§ **DATASET ENTRIES**

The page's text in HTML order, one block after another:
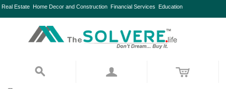
Real Estate Home Decor and Construction Financial Services Education
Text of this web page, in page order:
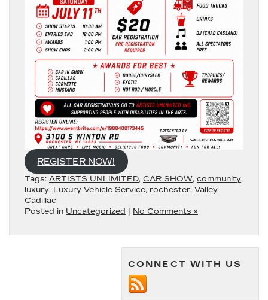
REGISTER NOW!
Tags: ARTISTS UNLIMITED, CAR SHOW, community,
luxury, Luxury Vehicle Service, rochester, Valley
Cadillac
Posted in Uncategorized | No Comments »
CONNECT WITH US
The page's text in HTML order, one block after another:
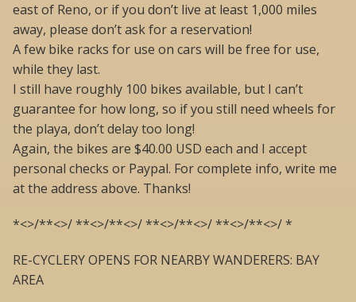
east of Reno, or if you don’t live at least 1,000 miles
away, please don’t ask for a reservation!
A few bike racks for use on cars will be free for use,
while they last.
I still have roughly 100 bikes available, but I can’t
guarantee for how long, so if you still need wheels for
the playa, don’t delay too long!
Again, the bikes are $40.00 USD each and I accept
personal checks or Paypal. For complete info, write me
at the address above. Thanks!
*<>/**<>/ **<>/**<>/ **<>/**<>/ **<>/**<>/ *
RE-CYCLERY OPENS FOR NEARBY WANDERERS: BAY
AREA
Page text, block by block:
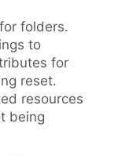
folders.
to
for
reset.
resources
being
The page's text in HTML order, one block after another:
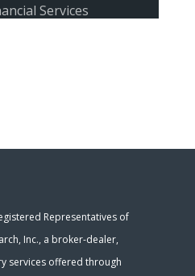
Services
Representatives of
Inc., a broker-dealer,
services offered through
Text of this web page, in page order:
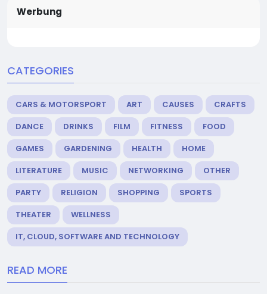
Werbung
CATEGORIES
CARS & MOTORSPORT ART CAUSES
CRAFTS
DANCE
DRINKS FILM FITNESS
FOOD
GAMES
GARDENING HEALTH
HOME
LITERATURE
MUSIC NETWORKING
OTHER
PARTY
RELIGION SHOPPING
SPORTS
THEATER
WELLNESS
IT, CLOUD, SOFTWARE AND TECHNOLOGY
READ MORE
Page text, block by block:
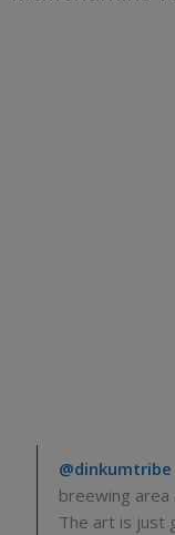
@dinkumtribe
breewing
The art is just
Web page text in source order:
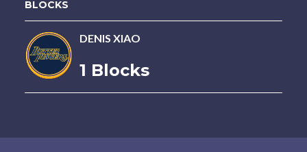
BLOCKS
DENIS XIAO
1 Blocks
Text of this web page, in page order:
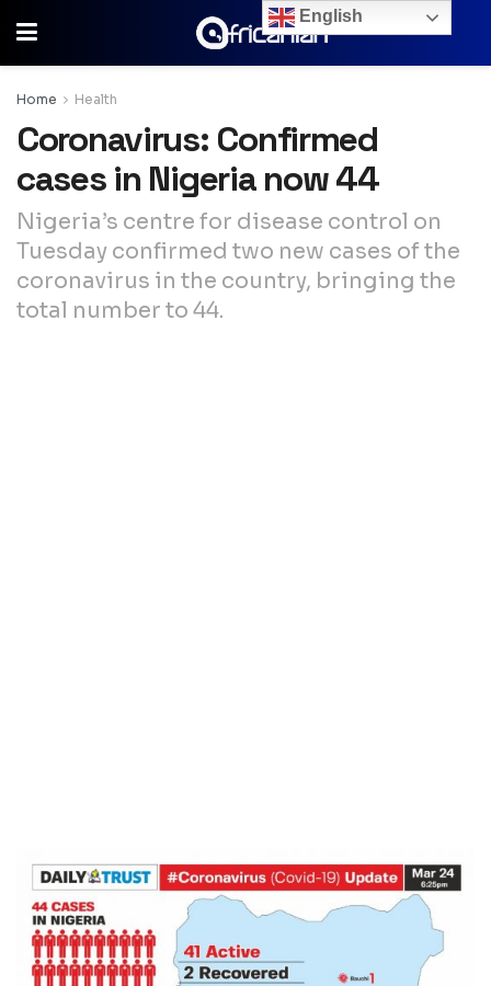
Home Health
Coronavirus: Confirmed
cases in Nigeria now 44
Nigeria’s centre for disease control on
Tuesday confirmed two new cases of the
coronavirus in the country, bringing the
total number to 44.
English
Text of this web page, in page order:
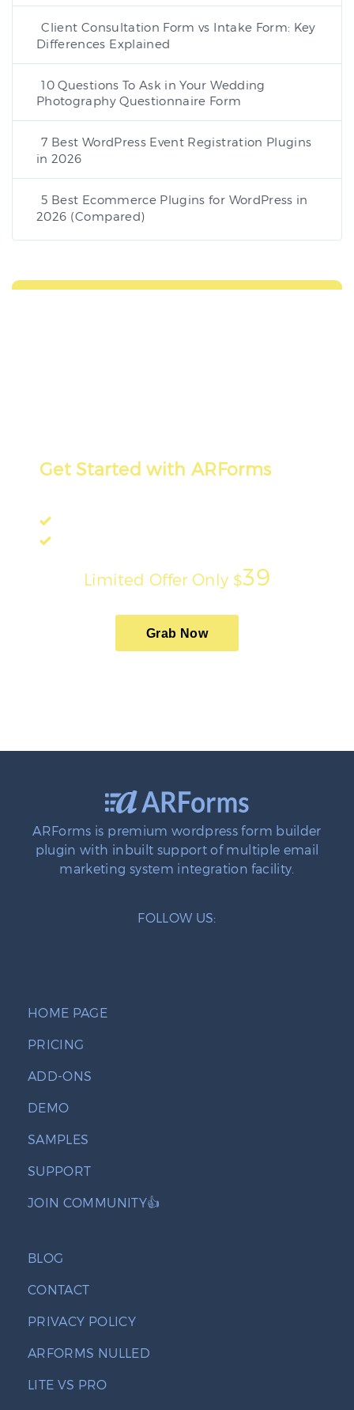
Client Consultation Form vs Intake Form: Key
Differences Explained
10 Questions To Ask in Your Wedding
Photography Questionnaire Form
7 Best WordPress Event Registration Plugins
in 2026
5 Best Ecommerce Plugins for WordPress in
2026 (Compared)
Get Started with ARForms
Limited Offer Only $39
Grab Now
ARForms is premium wordpress form builder
plugin with inbuilt support of multiple email
marketing system integration facility.
FOLLOW US:
HOME PAGE
PRICING
ADD-ONS
DEMO
SAMPLES
SUPPORT
JOIN COMMUNITY👍
BLOG
CONTACT
PRIVACY POLICY
ARFORMS NULLED
LITE VS PRO
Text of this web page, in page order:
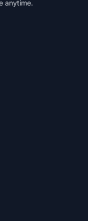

§ **WHAT TO PRODUCE**
Working from the material above, transcribe it exactly while omitting pictures.

§ **EXERCISE ANSWER**
The page's text in HTML order, one block after another:
Real Estate Home Decor and Construction Financial Services Education
Text of this web page, in page order:
REGISTER NOW!
Tags: ARTISTS UNLIMITED, CAR SHOW, community,
luxury, Luxury Vehicle Service, rochester, Valley
Cadillac
Posted in Uncategorized | No Comments »
CONNECT WITH US
The page's text in HTML order, one block after another:
east of Reno, or if you don’t live at least 1,000 miles
away, please don’t ask for a reservation!
A few bike racks for use on cars will be free for use,
while they last.
I still have roughly 100 bikes available, but I can’t
guarantee for how long, so if you still need wheels for
the playa, don’t delay too long!
Again, the bikes are $40.00 USD each and I accept
personal checks or Paypal. For complete info, write me
at the address above. Thanks!
*<>/**<>/ **<>/**<>/ **<>/**<>/ **<>/**<>/ *
RE-CYCLERY OPENS FOR NEARBY WANDERERS: BAY
AREA
Page text, block by block:
folders.
to
for
reset.
resources
being
The page's text in HTML order, one block after another:
Services
Representatives of
Inc., a broker-dealer,
services offered through
Text of this web page, in page order:
Werbung
CATEGORIES
CARS & MOTORSPORT ART CAUSES
CRAFTS
DANCE
DRINKS FILM FITNESS
FOOD
GAMES
GARDENING HEALTH
HOME
LITERATURE
MUSIC NETWORKING
OTHER
PARTY
RELIGION SHOPPING
SPORTS
THEATER
WELLNESS
IT, CLOUD, SOFTWARE AND TECHNOLOGY
READ MORE
Page text, block by block:
@dinkumtribe
breewing
The art is just
Web page text in source order:
BLOCKS
DENIS XIAO
1 Blocks
Text of this web page, in page order:
Home Health
Coronavirus: Confirmed
cases in Nigeria now 44
Nigeria’s centre for disease control on
Tuesday confirmed two new cases of the
coronavirus in the country, bringing the
total number to 44.
English
Text of this web page, in page order:
Client Consultation Form vs Intake Form: Key
Differences Explained
10 Questions To Ask in Your Wedding
Photography Questionnaire Form
7 Best WordPress Event Registration Plugins
in 2026
5 Best Ecommerce Plugins for WordPress in
2026 (Compared)
Get Started with ARForms
Limited Offer Only $39
Grab Now
ARForms is premium wordpress form builder
plugin with inbuilt support of multiple email
marketing system integration facility.
FOLLOW US:
HOME PAGE
PRICING
ADD-ONS
DEMO
SAMPLES
SUPPORT
JOIN COMMUNITY👍
BLOG
CONTACT
PRIVACY POLICY
ARFORMS NULLED
LITE VS PRO
Text of this web page, in page order:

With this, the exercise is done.